**Task details:** Omit the images. Restate all of the records word for word.

### Input

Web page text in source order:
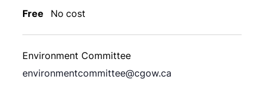
Free No cost
Environment Committee
environmentcommittee@cgow.ca
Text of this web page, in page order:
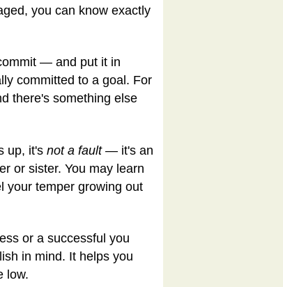
you can know exactly
— and put it in
committed to a goal. For
there's something else
up, it's not a fault— it's an
or sister. You may learn
your temper growing out
or a successful you
in mind. It helps you
low.
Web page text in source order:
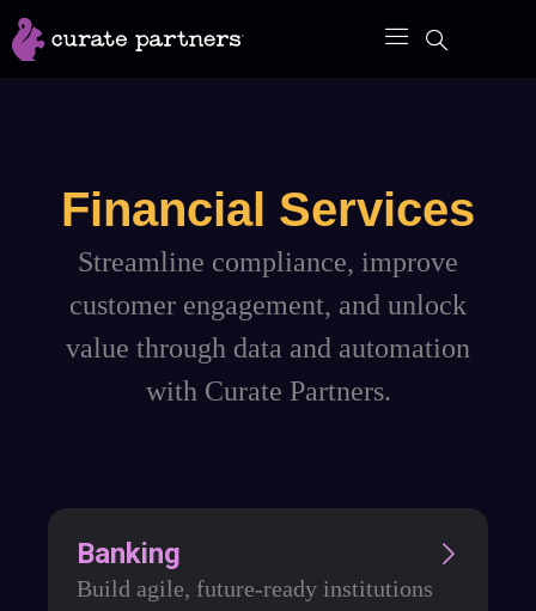
Skip
to
Financial Services
Streamline compliance, improve
customer engagement, and unlock
value through data and automation
with Curate Partners.
Banking
Build agile, future-ready institutions
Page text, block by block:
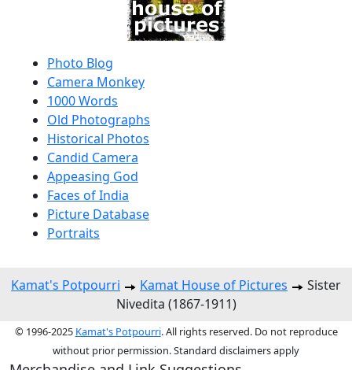
Photo Blog
Camera Monkey
1000 Words
Old Photographs
Historical Photos
Candid Camera
Appeasing God
Faces of India
Picture Database
Portraits
Kamat's Potpourri Kamat House of Pictures
Sister
Nivedita (1867-1911)
© 1996-2025 Kamat's Potpourri. All rights reserved. Do not reproduce
without prior permission. Standard disclaimers apply
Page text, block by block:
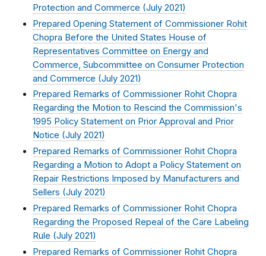
Protection and Commerce (July 2021)
Prepared Opening Statement of Commissioner Rohit
Chopra Before the United States House of
Representatives Committee on Energy and
Commerce, Subcommittee on Consumer Protection
and Commerce (July 2021)
Prepared Remarks of Commissioner Rohit Chopra
Regarding the Motion to Rescind the Commission's
1995 Policy Statement on Prior Approval and Prior
Notice (July 2021)
Prepared Remarks of Commissioner Rohit Chopra
Regarding a Motion to Adopt a Policy Statement on
Repair Restrictions Imposed by Manufacturers and
Sellers (July 2021)
Prepared Remarks of Commissioner Rohit Chopra
Regarding the Proposed Repeal of the Care Labeling
Rule (July 2021)
Prepared Remarks of Commissioner Rohit Chopra
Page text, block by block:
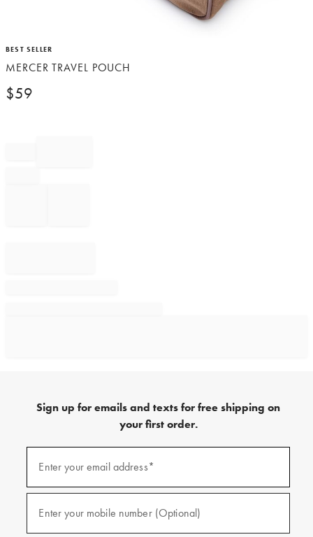
Item
of
BEST SELLER
MERCER TRAVEL POUCH
$59
Sign up for emails and texts for free shipping on
your first order.
emails
texts
free
Enter your email address*
(required)
Enter your mobile number (Optional)
(required)
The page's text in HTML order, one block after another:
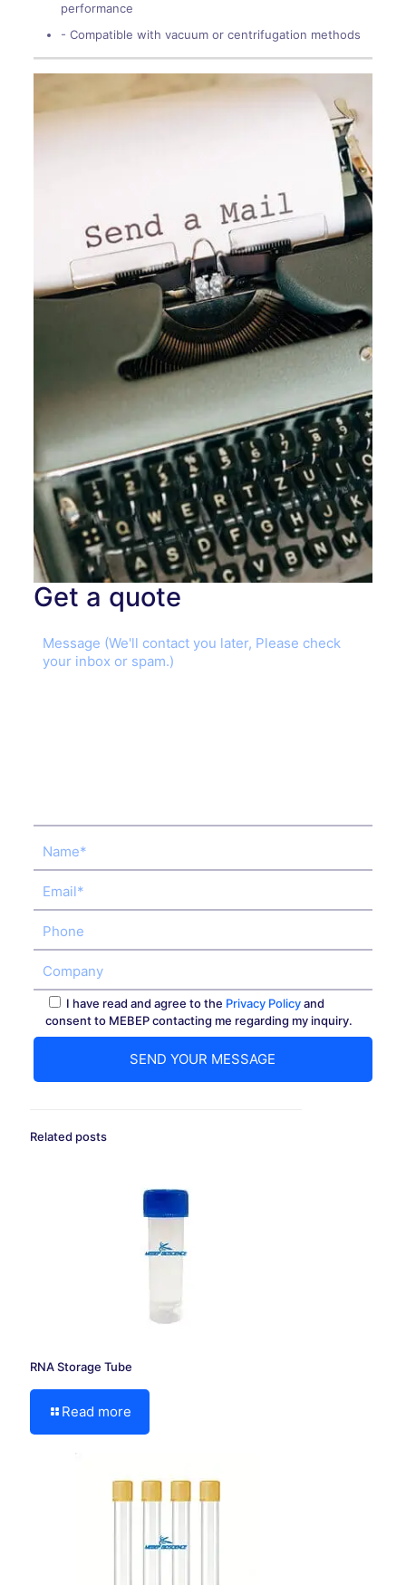
performance
- Compatible with vacuum or centrifugation methods
Get a quote
I have read and agree to the Privacy Policyand
consent to MEBEP contacting me regarding my inquiry.
Related posts
RNA Storage Tube
Read more
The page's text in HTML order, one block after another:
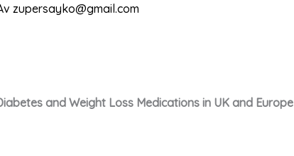
zupersayko@gmail.com
and Weight Loss Medications in UK and Europe
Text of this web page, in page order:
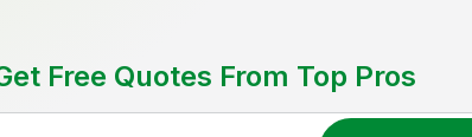
Free Quotes From Top Pros

######

**Reply to the exercise:**
Web page text in source order:
Free No cost
Environment Committee
environmentcommittee@cgow.ca
Text of this web page, in page order:
you can know exactly
— and put it in
committed to a goal. For
there's something else
up, it's not a fault— it's an
or sister. You may learn
your temper growing out
or a successful you
in mind. It helps you
low.
Web page text in source order:
Skip
to
Financial Services
Streamline compliance, improve
customer engagement, and unlock
value through data and automation
with Curate Partners.
Banking
Build agile, future-ready institutions
Page text, block by block:
Photo Blog
Camera Monkey
1000 Words
Old Photographs
Historical Photos
Candid Camera
Appeasing God
Faces of India
Picture Database
Portraits
Kamat's Potpourri Kamat House of Pictures
Sister
Nivedita (1867-1911)
© 1996-2025 Kamat's Potpourri. All rights reserved. Do not reproduce
without prior permission. Standard disclaimers apply
Page text, block by block:
Protection and Commerce (July 2021)
Prepared Opening Statement of Commissioner Rohit
Chopra Before the United States House of
Representatives Committee on Energy and
Commerce, Subcommittee on Consumer Protection
and Commerce (July 2021)
Prepared Remarks of Commissioner Rohit Chopra
Regarding the Motion to Rescind the Commission's
1995 Policy Statement on Prior Approval and Prior
Notice (July 2021)
Prepared Remarks of Commissioner Rohit Chopra
Regarding a Motion to Adopt a Policy Statement on
Repair Restrictions Imposed by Manufacturers and
Sellers (July 2021)
Prepared Remarks of Commissioner Rohit Chopra
Regarding the Proposed Repeal of the Care Labeling
Rule (July 2021)
Prepared Remarks of Commissioner Rohit Chopra
Page text, block by block:
Item
of
BEST SELLER
MERCER TRAVEL POUCH
$59
Sign up for emails and texts for free shipping on
your first order.
emails
texts
free
Enter your email address*
(required)
Enter your mobile number (Optional)
(required)
The page's text in HTML order, one block after another:
performance
- Compatible with vacuum or centrifugation methods
Get a quote
I have read and agree to the Privacy Policyand
consent to MEBEP contacting me regarding my inquiry.
Related posts
RNA Storage Tube
Read more
The page's text in HTML order, one block after another:
zupersayko@gmail.com
and Weight Loss Medications in UK and Europe
Text of this web page, in page order:
Free Quotes From Top Pros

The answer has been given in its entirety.